First a note on streaming and Tika. If I understand correctly, from the very
beginning of Tika the goal was for full streaming processing. Unfortunately,
for some file formats, we have to read the entire file before we can parse it,
so streaming is somewhat of an illusion. Also, for some files, metadata can't
be extracted until after some of the contents are extracted which means that in
some cases you'll get more metadata in the Metadata object than you'll get in
our xhtml.
I've dabbled in StAX, and at one point, I found it easier to work with than
SAX so I have some sympathy.
Given that everything in Tika is SAX based, I worry that the benefit isn't
worth the effort of converting parsers to StAX.
What particulars about our SAX handlers make them not conducive to streaming
in your case?

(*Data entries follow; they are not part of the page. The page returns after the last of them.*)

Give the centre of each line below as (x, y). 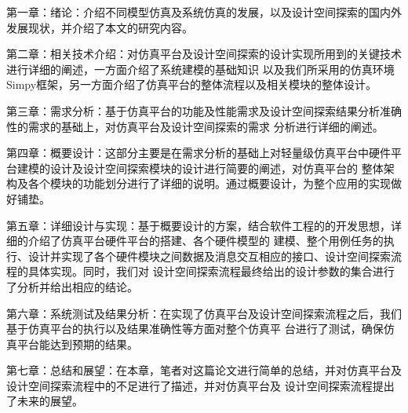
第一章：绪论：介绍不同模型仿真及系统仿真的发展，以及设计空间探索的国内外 (204, 12)
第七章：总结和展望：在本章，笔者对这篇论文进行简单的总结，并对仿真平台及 (204, 370)
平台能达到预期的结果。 (77, 344)
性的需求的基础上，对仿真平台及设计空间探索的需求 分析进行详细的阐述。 (195, 126)
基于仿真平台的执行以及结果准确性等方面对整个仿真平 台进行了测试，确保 (195, 329)
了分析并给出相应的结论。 (72, 286)
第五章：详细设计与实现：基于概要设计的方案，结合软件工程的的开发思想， (199, 225)
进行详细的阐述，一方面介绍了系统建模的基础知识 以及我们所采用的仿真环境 (200, 69)
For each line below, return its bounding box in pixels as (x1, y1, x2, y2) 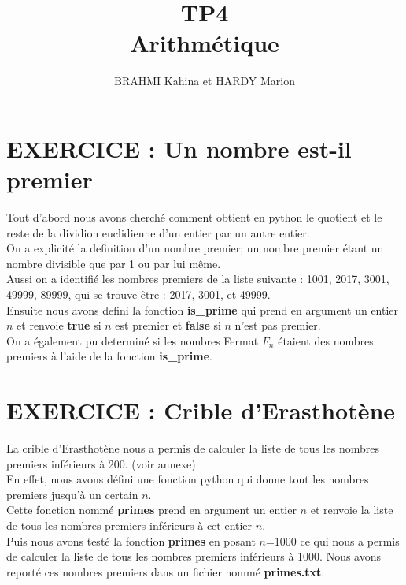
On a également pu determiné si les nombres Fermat (6, 332, 259, 348)
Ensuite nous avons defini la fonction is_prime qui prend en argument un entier (6, 301, 399, 318)
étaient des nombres (278, 332, 374, 348)
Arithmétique (130, 27, 279, 59)
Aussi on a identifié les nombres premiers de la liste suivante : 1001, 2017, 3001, (6, 270, 389, 287)
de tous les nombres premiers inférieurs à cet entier (6, 517, 253, 534)
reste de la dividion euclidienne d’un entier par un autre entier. (6, 224, 310, 240)
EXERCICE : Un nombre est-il (6, 132, 352, 164)
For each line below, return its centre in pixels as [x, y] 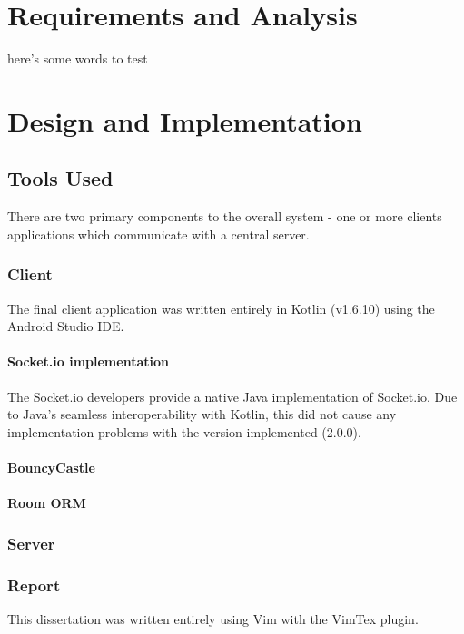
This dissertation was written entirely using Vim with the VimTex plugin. [213, 618]
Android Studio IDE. [66, 326]
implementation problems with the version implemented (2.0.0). [184, 431]
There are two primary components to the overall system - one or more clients [225, 216]
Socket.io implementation [88, 361]
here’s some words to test [78, 59]
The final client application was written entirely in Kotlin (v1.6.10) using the [221, 308]
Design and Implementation [185, 120]
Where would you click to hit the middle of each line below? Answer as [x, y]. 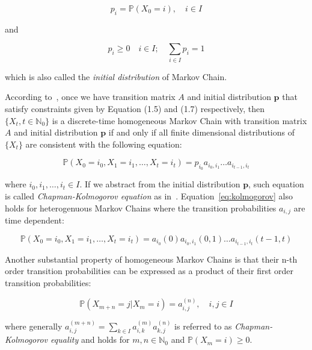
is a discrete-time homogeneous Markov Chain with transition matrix [179, 120]
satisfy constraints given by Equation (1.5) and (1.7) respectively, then [135, 108]
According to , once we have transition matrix [90, 97]
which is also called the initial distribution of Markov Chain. [116, 76]
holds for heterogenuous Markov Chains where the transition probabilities [141, 208]
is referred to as [203, 326]
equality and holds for [90, 339]
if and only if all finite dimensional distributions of [201, 132]
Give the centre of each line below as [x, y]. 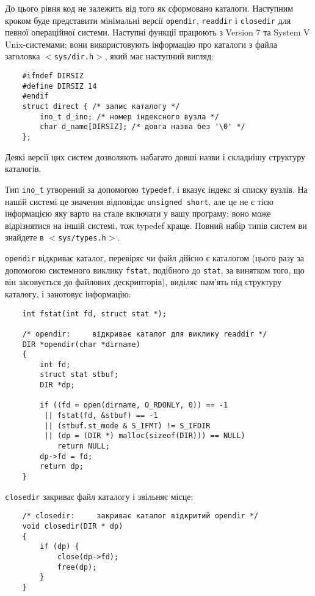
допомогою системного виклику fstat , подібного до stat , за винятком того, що [155, 270]
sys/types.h [82, 238]
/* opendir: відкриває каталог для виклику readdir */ [145, 334]
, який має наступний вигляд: [159, 56]
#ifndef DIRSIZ [53, 76]
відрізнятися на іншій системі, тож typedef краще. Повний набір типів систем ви [156, 225]
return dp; [62, 467]
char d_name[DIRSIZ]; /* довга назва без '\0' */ [143, 127]
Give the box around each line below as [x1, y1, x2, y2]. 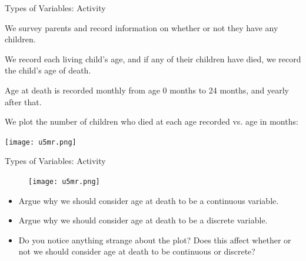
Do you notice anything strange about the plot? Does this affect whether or [18, 233, 291, 246]
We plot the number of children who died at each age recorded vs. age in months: [5, 115, 298, 128]
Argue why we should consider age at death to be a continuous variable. [18, 194, 279, 206]
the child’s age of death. [5, 64, 91, 76]
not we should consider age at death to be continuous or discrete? [18, 245, 255, 257]
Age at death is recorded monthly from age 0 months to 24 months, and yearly [5, 83, 289, 96]
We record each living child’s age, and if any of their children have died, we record [5, 52, 301, 65]
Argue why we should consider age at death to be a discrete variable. [18, 214, 268, 226]
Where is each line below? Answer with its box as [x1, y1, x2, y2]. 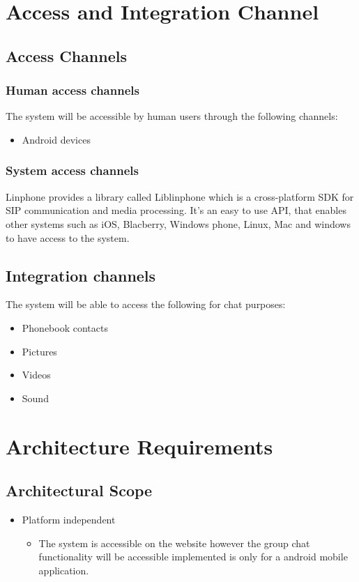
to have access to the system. [6, 230, 130, 245]
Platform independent [22, 512, 116, 526]
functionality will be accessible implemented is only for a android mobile [38, 549, 348, 564]
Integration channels [6, 264, 156, 286]
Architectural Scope [6, 480, 153, 501]
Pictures [22, 344, 57, 358]
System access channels [6, 162, 139, 179]
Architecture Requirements [6, 431, 273, 460]
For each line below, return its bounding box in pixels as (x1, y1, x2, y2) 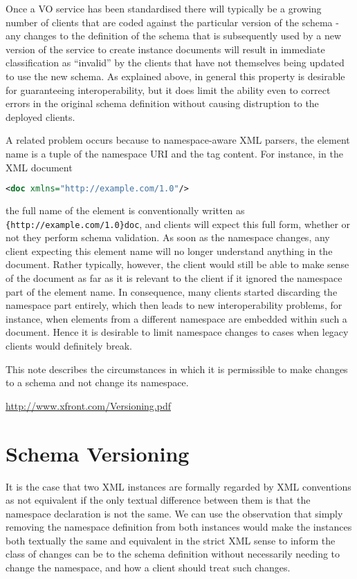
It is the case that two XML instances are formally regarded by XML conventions (6, 479, 351, 493)
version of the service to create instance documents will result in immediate (6, 41, 325, 56)
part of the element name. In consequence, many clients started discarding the (6, 284, 338, 298)
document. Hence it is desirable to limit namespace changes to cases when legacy (6, 325, 349, 339)
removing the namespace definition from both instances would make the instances (6, 520, 352, 534)
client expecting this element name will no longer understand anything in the (6, 243, 333, 258)
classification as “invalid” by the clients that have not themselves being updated (6, 55, 345, 70)
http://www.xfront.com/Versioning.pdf (6, 398, 171, 412)
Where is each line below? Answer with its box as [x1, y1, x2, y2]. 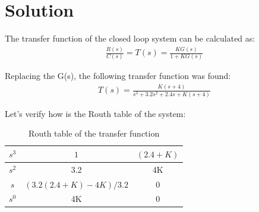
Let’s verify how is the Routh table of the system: [5, 107, 186, 119]
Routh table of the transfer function [29, 127, 160, 140]
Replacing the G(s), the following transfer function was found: [5, 69, 231, 82]
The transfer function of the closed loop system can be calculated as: [5, 32, 255, 45]
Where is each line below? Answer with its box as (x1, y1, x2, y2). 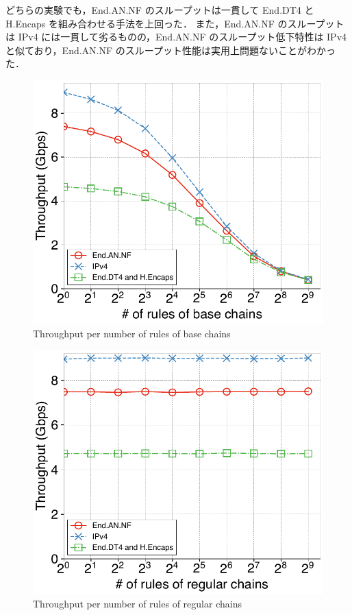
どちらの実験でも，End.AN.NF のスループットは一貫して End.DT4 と (5, 3, 314, 16)
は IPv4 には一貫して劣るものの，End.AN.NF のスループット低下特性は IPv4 (5, 29, 347, 44)
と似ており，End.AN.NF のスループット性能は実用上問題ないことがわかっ (5, 43, 336, 57)
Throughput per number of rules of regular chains (33, 596, 242, 611)
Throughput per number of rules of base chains (33, 326, 231, 341)
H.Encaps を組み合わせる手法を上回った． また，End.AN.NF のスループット (5, 16, 344, 30)
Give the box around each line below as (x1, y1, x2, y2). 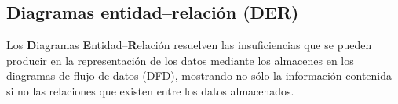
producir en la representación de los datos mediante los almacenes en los (6, 52, 354, 68)
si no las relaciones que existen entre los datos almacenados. (6, 82, 294, 99)
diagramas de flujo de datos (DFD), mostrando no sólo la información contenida (6, 67, 393, 84)
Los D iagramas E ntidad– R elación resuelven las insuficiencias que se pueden (6, 37, 372, 53)
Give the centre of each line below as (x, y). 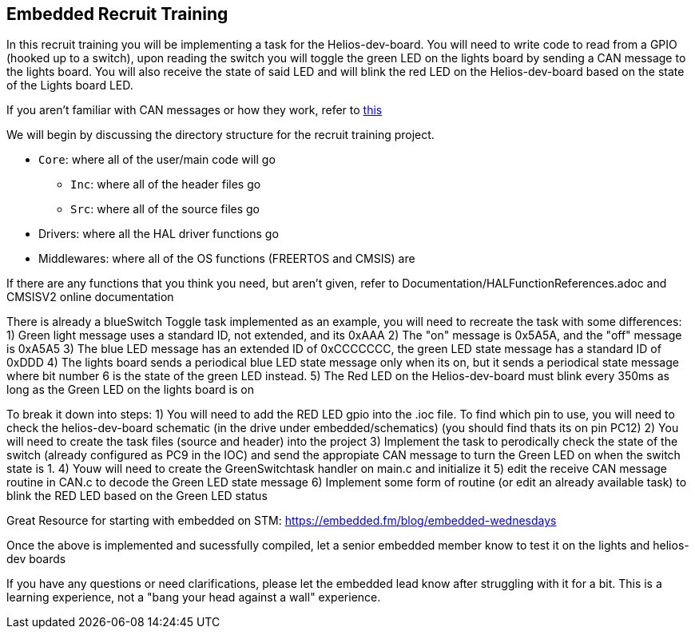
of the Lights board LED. (70, 85)
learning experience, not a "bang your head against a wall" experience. (194, 597)
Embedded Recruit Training (117, 14)
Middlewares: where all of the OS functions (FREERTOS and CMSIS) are (227, 259)
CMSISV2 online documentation (90, 297)
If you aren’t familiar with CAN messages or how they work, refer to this (195, 110)
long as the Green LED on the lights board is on (130, 390)
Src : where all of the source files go (165, 209)
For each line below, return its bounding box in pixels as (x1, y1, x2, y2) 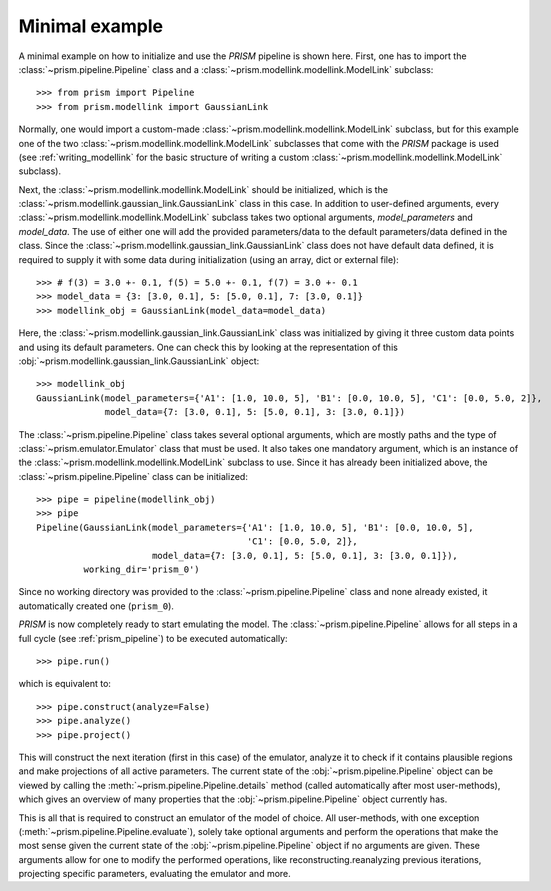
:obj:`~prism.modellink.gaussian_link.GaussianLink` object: (18, 355, 260, 367)
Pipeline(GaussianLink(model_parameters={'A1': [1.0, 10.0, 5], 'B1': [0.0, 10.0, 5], (36, 521, 474, 533)
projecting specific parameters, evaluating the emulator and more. (18, 868, 292, 880)
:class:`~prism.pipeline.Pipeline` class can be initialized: (18, 470, 249, 482)
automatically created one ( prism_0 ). (18, 600, 175, 612)
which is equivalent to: (18, 678, 112, 690)
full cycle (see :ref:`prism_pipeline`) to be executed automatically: (18, 632, 289, 644)
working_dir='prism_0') (83, 564, 200, 575)
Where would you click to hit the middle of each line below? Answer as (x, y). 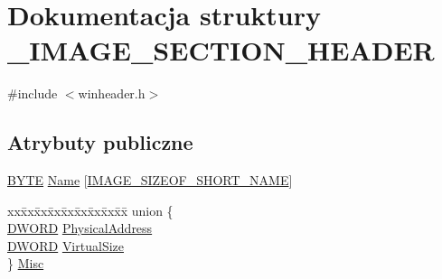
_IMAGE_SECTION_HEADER (221, 50)
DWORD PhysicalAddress (80, 228)
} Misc (26, 263)
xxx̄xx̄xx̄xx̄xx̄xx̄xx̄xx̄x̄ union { (90, 210)
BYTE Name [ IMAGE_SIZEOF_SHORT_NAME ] (150, 180)
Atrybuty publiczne (100, 142)
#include (33, 93)
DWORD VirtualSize (66, 245)
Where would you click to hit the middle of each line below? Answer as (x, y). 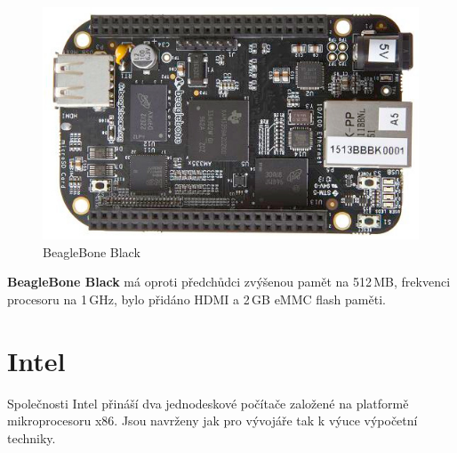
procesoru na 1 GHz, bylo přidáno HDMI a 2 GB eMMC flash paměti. (196, 299)
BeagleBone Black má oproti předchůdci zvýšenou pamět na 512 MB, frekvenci (229, 282)
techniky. (32, 437)
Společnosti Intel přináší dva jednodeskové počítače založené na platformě (208, 403)
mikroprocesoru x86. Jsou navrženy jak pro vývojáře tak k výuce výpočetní (212, 421)
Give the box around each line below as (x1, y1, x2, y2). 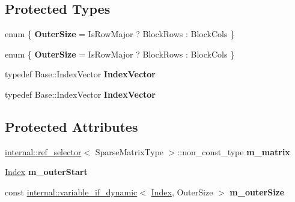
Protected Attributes (5, 117, 138, 135)
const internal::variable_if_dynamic (5, 185, 138, 198)
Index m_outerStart (5, 165, 88, 178)
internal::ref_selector (5, 145, 82, 158)
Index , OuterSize (151, 185, 213, 198)
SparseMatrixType (95, 145, 164, 158)
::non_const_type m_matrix (177, 145, 290, 158)
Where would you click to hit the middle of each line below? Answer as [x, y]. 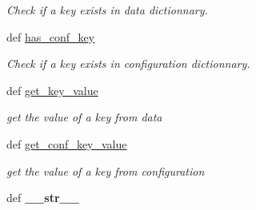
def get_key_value [52, 90]
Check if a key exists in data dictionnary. [107, 10]
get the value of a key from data [84, 117]
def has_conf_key [51, 36]
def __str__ [43, 198]
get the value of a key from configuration [106, 170]
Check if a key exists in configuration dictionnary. [128, 63]
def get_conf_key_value [67, 143]
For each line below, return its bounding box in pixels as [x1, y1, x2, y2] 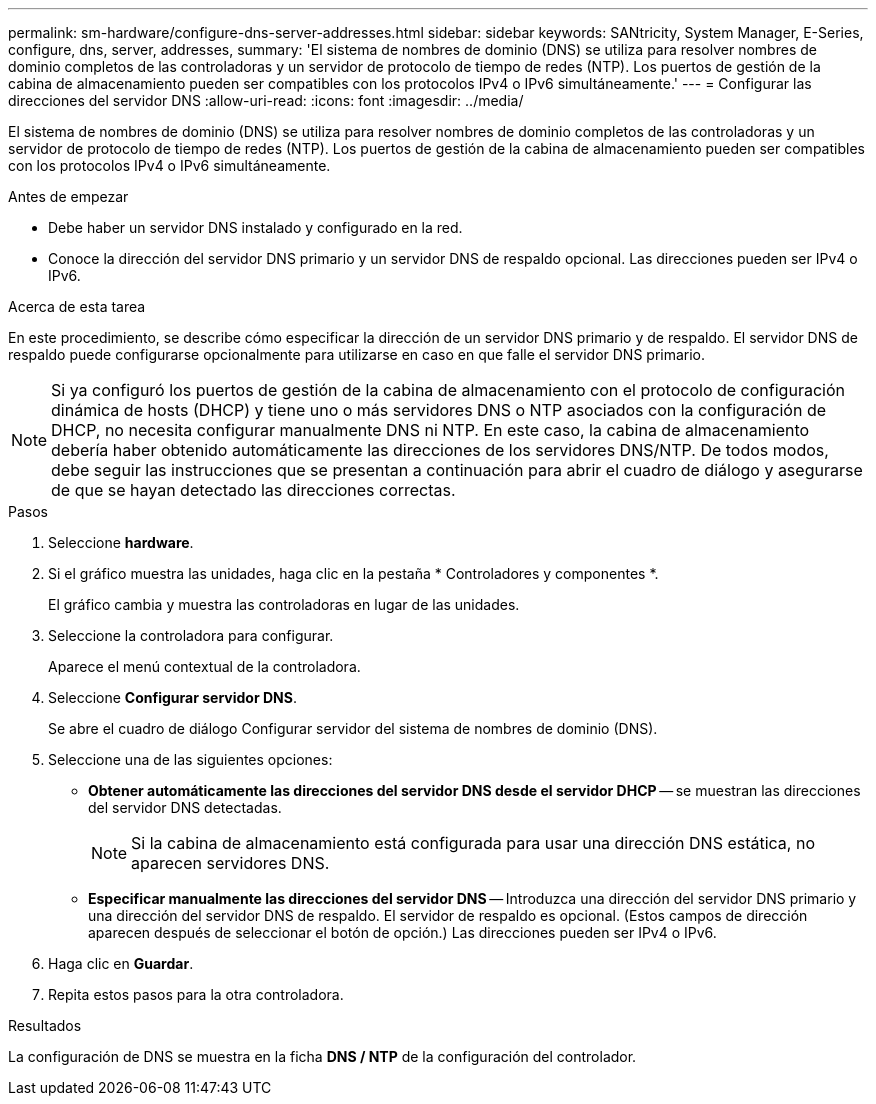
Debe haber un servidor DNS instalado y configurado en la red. [48, 219, 463, 236]
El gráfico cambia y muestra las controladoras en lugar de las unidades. [48, 596, 520, 613]
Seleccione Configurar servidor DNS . [48, 689, 297, 706]
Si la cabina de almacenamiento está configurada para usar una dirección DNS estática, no [131, 833, 816, 853]
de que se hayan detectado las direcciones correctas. [51, 480, 456, 500]
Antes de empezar [8, 188, 129, 205]
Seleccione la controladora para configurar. [48, 627, 334, 644]
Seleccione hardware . [48, 534, 194, 551]
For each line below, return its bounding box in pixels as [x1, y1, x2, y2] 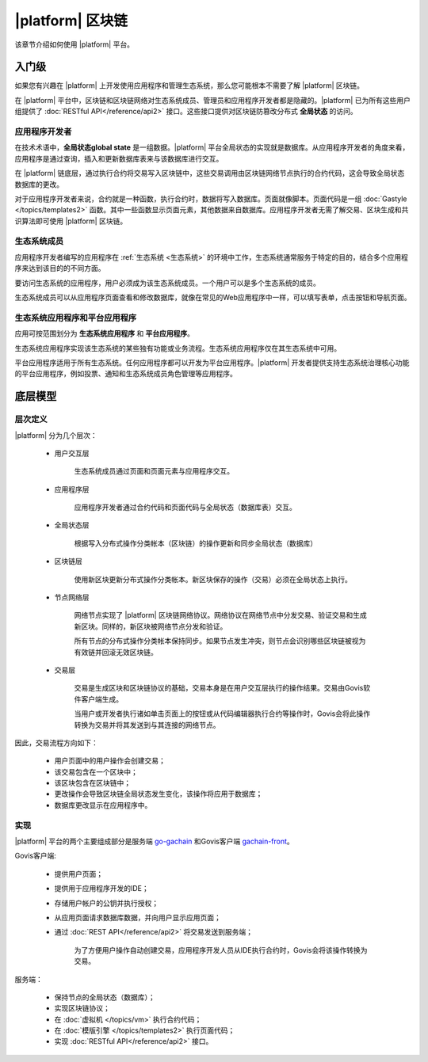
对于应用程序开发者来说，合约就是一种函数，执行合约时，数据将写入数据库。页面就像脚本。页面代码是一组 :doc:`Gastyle [14, 194, 407, 204]
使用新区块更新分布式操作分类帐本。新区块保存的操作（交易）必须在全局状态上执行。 [74, 574, 352, 584]
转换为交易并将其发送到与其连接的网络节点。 [74, 720, 220, 729]
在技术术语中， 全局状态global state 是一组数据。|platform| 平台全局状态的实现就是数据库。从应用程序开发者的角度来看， [14, 143, 410, 152]
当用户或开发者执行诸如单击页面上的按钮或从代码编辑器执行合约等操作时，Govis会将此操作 [74, 709, 371, 718]
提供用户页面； [54, 869, 103, 878]
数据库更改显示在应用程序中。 [54, 800, 152, 809]
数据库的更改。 [14, 179, 63, 189]
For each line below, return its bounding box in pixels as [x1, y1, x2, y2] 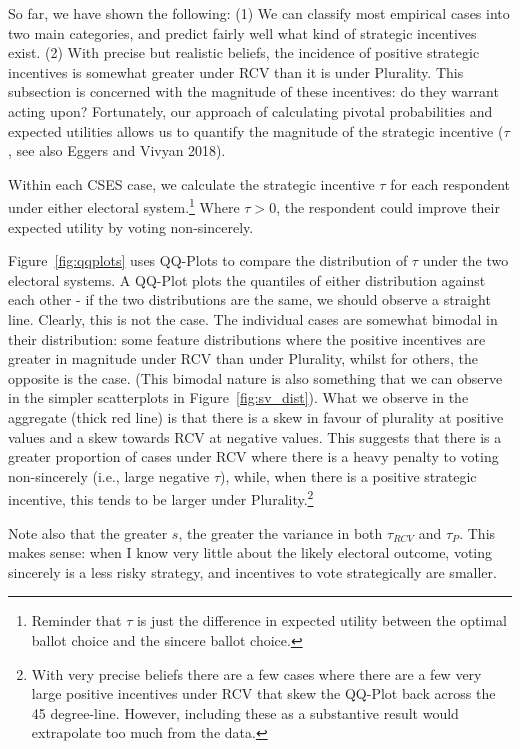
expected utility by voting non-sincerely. [8, 216, 254, 237]
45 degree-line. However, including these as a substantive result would [31, 702, 459, 723]
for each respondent [390, 173, 511, 194]
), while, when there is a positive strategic [220, 465, 477, 486]
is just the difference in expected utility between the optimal [136, 610, 507, 631]
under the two [422, 250, 509, 271]
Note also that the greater [8, 522, 168, 543]
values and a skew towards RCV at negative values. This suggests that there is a [8, 426, 502, 447]
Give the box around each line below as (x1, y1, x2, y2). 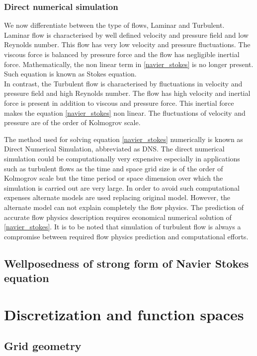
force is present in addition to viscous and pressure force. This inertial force (4, 97, 234, 108)
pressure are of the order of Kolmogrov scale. (4, 117, 141, 128)
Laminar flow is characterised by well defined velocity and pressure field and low (4, 29, 249, 40)
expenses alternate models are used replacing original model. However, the (4, 192, 231, 203)
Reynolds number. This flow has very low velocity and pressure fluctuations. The (4, 39, 251, 50)
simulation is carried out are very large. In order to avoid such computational (4, 182, 240, 193)
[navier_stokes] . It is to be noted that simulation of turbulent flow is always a (4, 221, 241, 232)
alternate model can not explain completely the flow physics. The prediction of (4, 202, 244, 212)
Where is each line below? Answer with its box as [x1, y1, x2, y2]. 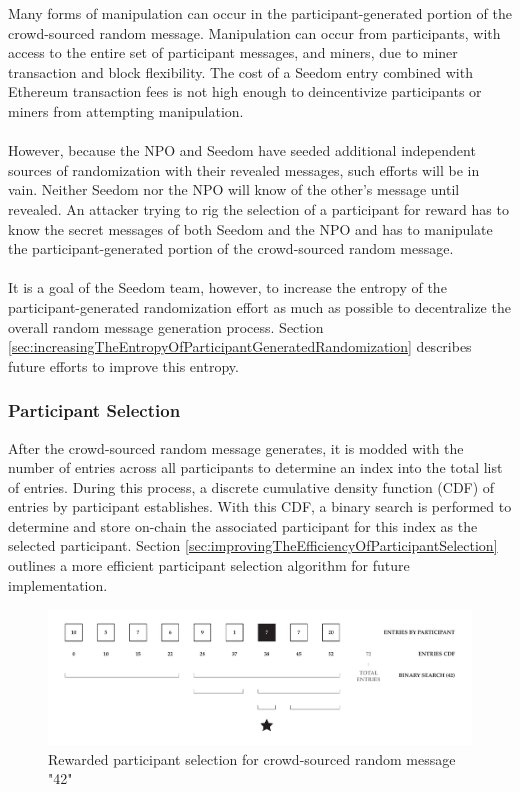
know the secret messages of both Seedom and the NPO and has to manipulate [8, 218, 493, 239]
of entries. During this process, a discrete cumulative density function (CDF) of [8, 476, 495, 497]
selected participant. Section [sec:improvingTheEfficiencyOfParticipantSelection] [8, 535, 498, 556]
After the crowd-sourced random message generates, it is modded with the [8, 437, 464, 458]
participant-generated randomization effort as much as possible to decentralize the [8, 296, 511, 317]
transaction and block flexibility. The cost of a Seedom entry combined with [8, 61, 473, 82]
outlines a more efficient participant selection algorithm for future [8, 555, 410, 576]
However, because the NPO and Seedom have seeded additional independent [8, 140, 476, 161]
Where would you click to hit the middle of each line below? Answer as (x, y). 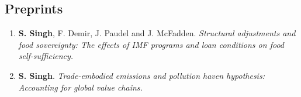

Is there anything we can change with less effort than moving to
StAX that would help?
I'm not against you experimenting with a new PDFParser, but overall, it feels
like it would be quite a bit of work.
If you want to work on new handlers, how about the rewriteable ones we need
for Tika 2.0? :)
Cheers,
Tim
-----Original Message-----
From: Sergey Beryozkin [mailto:[email protected]]
Sent: Wednesday, April 5, 2017 7:22 AM
To: [email protected]
Subject: Re: Streaming and Tika
Hi All
Would it make sense to consider doing something like this for a single format,
ex, PDF, or other one which may be the most 'capable' of reporting its events
in a pull like fashion ?
Tom, others, what do you think ?
Cheers, Sergey
On 10/11/16 12:14, Sergey Beryozkin wrote:
> Hi All
>
> I've been looking at how to integrate Tika in some of the streaming
> pipelines, and I'm finding it difficult to set up with the
> callback-based SAX mechanism.
>
> Does it make sense to consider starting adding StAX-like Parser API ?
>
> So far the only reference to Stax I've seen is
> https://issues.apache.org/jira/browse/TIKA-1321
>
> Cheers, Sergey